FIG. 2, comprising FIGS. 2A and 2B, depicts a schematic of End4p. FIG. 2A depicts a schematic of End4p dimer. The numbers indicate the residues where domains start and end. The coiled-coil force sensors are inserted after D155, P337, or V856. Drawings are not to scale. FIG. 2B depicts a schematic of the beginning of End4p dimerization coiled-coil, which contains a poly-Q region that is predicted to be prion like by Prion Like Amino Acid Composition (PLAAC) (Lancaster et al., 2014, Bioinformatics, September 1; 30(17):2501-2502) Glutamines (Q) are highlighted in red.

FIG. 3, comprising FIG. 3A through FIG. 3C, depicts representative data demonstrating that End4p constructs in condensates have a longer lifetime than End4p in endocytic sites.
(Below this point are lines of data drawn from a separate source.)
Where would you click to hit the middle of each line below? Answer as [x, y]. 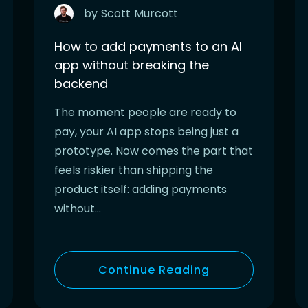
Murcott [156, 13]
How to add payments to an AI [148, 46]
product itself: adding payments [141, 189]
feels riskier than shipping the [134, 170]
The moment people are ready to [145, 112]
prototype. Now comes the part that [154, 151]
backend [81, 83]
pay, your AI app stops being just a [146, 131]
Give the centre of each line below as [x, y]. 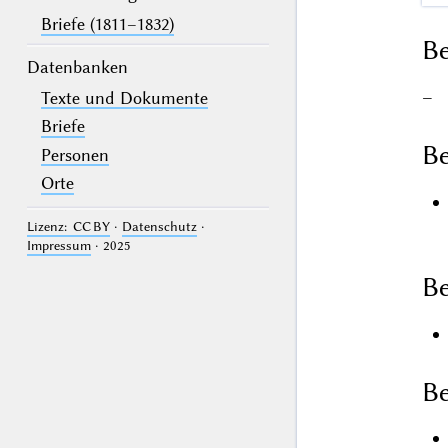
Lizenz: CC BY [68, 227]
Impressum [58, 246]
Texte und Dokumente [125, 97]
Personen [75, 154]
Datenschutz [159, 227]
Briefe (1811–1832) [108, 24]
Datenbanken [77, 66]
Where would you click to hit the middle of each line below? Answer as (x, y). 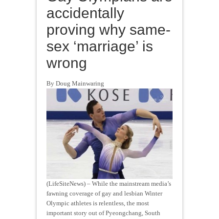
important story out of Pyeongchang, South (103, 213)
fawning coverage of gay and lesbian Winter (104, 193)
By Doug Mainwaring (75, 83)
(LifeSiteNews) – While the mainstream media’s (109, 183)
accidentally (85, 13)
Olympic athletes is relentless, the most (98, 203)
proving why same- (109, 29)
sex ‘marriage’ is (100, 46)
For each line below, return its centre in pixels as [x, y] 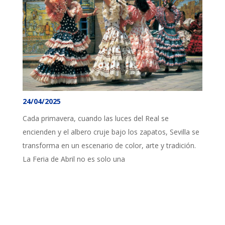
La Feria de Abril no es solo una [74, 159]
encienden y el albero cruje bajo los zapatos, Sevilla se [111, 132]
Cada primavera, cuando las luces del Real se [96, 118]
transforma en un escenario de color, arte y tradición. [109, 145]
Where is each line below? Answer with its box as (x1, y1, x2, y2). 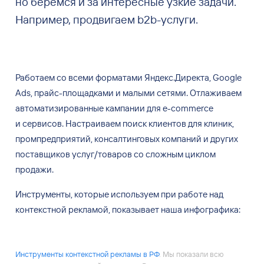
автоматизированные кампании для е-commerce (15, 102, 213, 114)
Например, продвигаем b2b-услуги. (15, 12, 198, 27)
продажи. (15, 163, 54, 175)
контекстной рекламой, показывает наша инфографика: (15, 204, 240, 216)
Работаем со (15, 71, 67, 83)
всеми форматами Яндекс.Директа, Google (68, 71, 242, 83)
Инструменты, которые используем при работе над (15, 189, 223, 200)
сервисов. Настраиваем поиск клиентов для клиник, (22, 117, 234, 129)
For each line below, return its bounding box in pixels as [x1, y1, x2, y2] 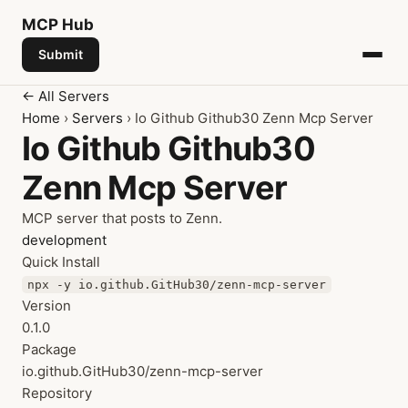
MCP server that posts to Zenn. [22, 209, 222, 227]
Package [22, 341, 76, 358]
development [22, 231, 107, 249]
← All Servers [22, 87, 109, 105]
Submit [38, 46, 83, 62]
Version [22, 297, 71, 314]
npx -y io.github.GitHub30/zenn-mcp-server [27, 278, 326, 291]
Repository [22, 384, 92, 402]
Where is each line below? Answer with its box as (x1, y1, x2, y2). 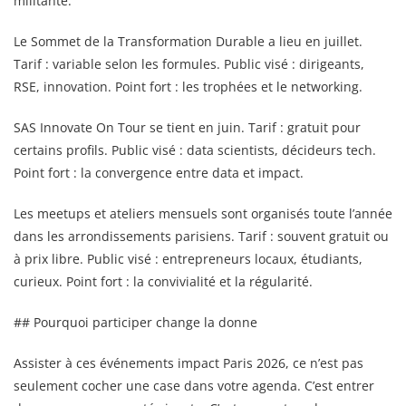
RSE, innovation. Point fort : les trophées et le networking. (14, 77, 362, 95)
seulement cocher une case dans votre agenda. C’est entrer (14, 376, 374, 394)
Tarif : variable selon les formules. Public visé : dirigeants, (14, 54, 364, 72)
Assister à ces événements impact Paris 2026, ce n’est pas (14, 353, 363, 372)
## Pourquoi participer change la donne (14, 313, 257, 331)
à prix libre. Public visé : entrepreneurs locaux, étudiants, (14, 249, 362, 267)
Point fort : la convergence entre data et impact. (14, 163, 304, 181)
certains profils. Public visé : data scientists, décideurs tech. (14, 140, 376, 159)
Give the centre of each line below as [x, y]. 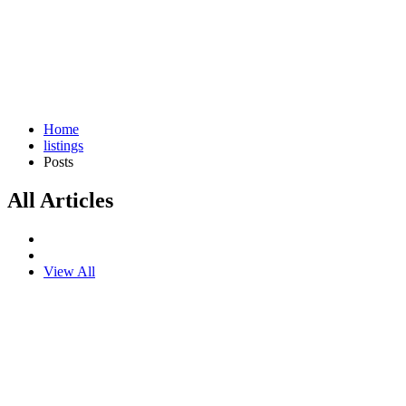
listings [63, 145]
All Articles [60, 200]
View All [69, 271]
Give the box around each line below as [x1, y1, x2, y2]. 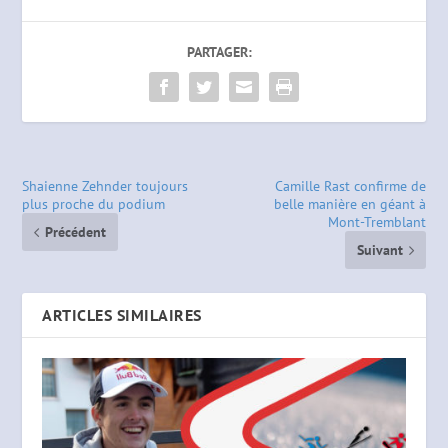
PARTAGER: [186, 43, 252, 62]
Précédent [45, 223, 107, 242]
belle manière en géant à [273, 195, 426, 214]
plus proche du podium [22, 195, 166, 214]
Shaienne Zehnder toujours [22, 177, 189, 196]
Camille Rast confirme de [274, 177, 426, 196]
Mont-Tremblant [327, 213, 426, 232]
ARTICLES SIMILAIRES [42, 305, 202, 326]
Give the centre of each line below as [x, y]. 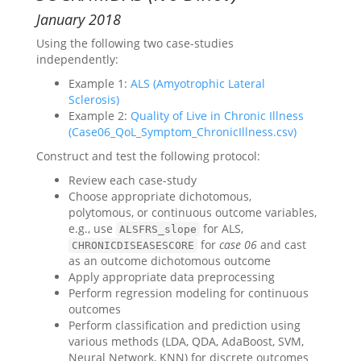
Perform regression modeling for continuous [189, 293]
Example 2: [100, 116]
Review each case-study [133, 180]
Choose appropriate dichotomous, [160, 196]
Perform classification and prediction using [185, 325]
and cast [282, 245]
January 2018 [79, 19]
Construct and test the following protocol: [148, 156]
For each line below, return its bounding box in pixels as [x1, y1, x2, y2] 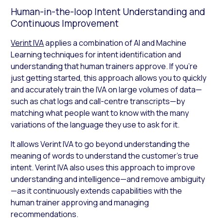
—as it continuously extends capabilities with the [11, 185, 182, 196]
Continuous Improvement [11, 17, 119, 30]
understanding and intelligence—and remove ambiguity [11, 173, 205, 184]
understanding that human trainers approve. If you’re [11, 60, 198, 72]
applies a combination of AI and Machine [44, 37, 187, 48]
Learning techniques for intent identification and [11, 49, 182, 60]
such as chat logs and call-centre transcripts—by [11, 95, 185, 107]
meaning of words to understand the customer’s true [11, 150, 199, 161]
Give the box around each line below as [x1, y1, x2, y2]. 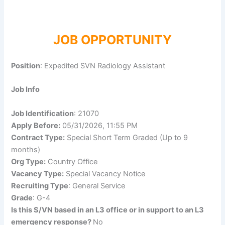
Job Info [11, 85, 40, 94]
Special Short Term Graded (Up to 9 [65, 133, 188, 142]
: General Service [68, 181, 126, 190]
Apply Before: [11, 121, 61, 130]
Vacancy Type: [11, 169, 64, 178]
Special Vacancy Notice [64, 169, 146, 178]
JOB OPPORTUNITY [53, 32, 172, 47]
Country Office [46, 157, 98, 166]
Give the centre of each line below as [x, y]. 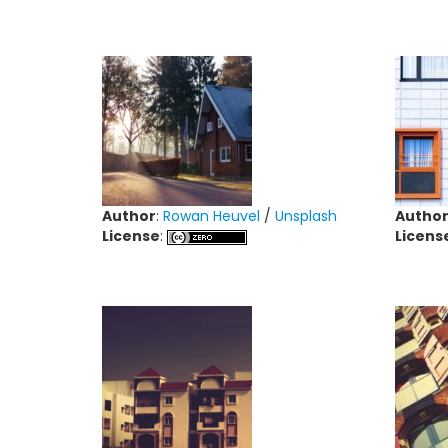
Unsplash [306, 216]
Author [129, 216]
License [131, 236]
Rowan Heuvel [211, 216]
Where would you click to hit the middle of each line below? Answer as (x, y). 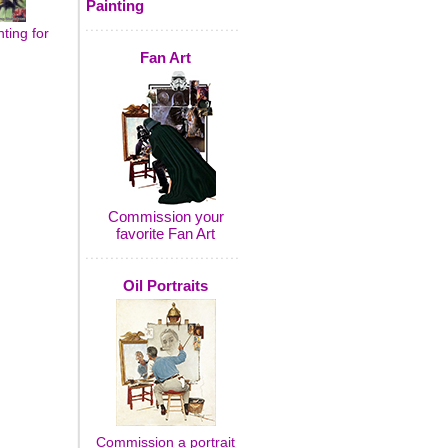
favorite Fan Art (165, 233)
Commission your (165, 216)
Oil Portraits (165, 285)

FIG. 3A depicts representative fission yeast cells with fluorescently tagged wild-type End4p. Right: temporal evolution of End4p in the boxed region. A typical End4p patch lasts less than 50 seconds. FIGS. 3B and 3C depict representative fission yeast cells with fluorescently-tagged End4p where a cc-11pN was inserted before the THATCH domain. Right: temporal evolution of End4p construct in the boxed regions. End4p condensates experience rapid movements across the cell and occasionally fuse with each other (FIG. 3B) or split (FIG. 3C) (arrows). A subset of this montage is shown in FIG. 1G. Scale bars in the left panels, 5 μm. Scale bars in the right panels, 2 μm. End4p is tagged at the C-terminal with mEGFP. Images are inverted contrast of max projected whole cell sections. Note that the contrast is enhanced in FIG. 3A to better visualize a single endocytic event.

FIG. 4, comprising FIG. 4A through FIG. 4F, depicts schematic diagrams of coiled-coil force sensors in different conformations. FIG. 4A depicts a ribbon diagram of cc-11pN in the folded state. The two α-helices (blue and magenta) are connected with a 30-amino acid linker (black line). Dimensions of the coiled-coil are indicated according to the structure of PDB entry 2zta. FIG. 4B depicts the structure of a folded cc-11pN with the residues in the hydrophobic core highlighted. These hydrophobic residues will be exposed when the coiled-coil unfolds under sufficiently large force. FIG. 4C depicts cc-11pN with a 30-amino acid linker folds properly by forming a parallel coiled-coil. FIG. 4D depicts cc-11pN with a 10-amino acid is unable to form a parallel coiled-coil and adopts an open conformation. This open conformation promotes the formation of protein condensates as shown in FIG. 5A-5B. FIG. 4E depicts an intermolecular connection between two open cc-11pN is formed during the refolding process. Each intermolecular connection generates two exposed α-helices that could mediate further intermolecular connections. FIG. 4F depicts cleavage at the linker of the two α-helices of cc-11pN prevents the formation of intermolecular connections. See also FIG. 5F. The N- and C-terminals of α-helices in FIG. 4A-4F are labeled for orientation.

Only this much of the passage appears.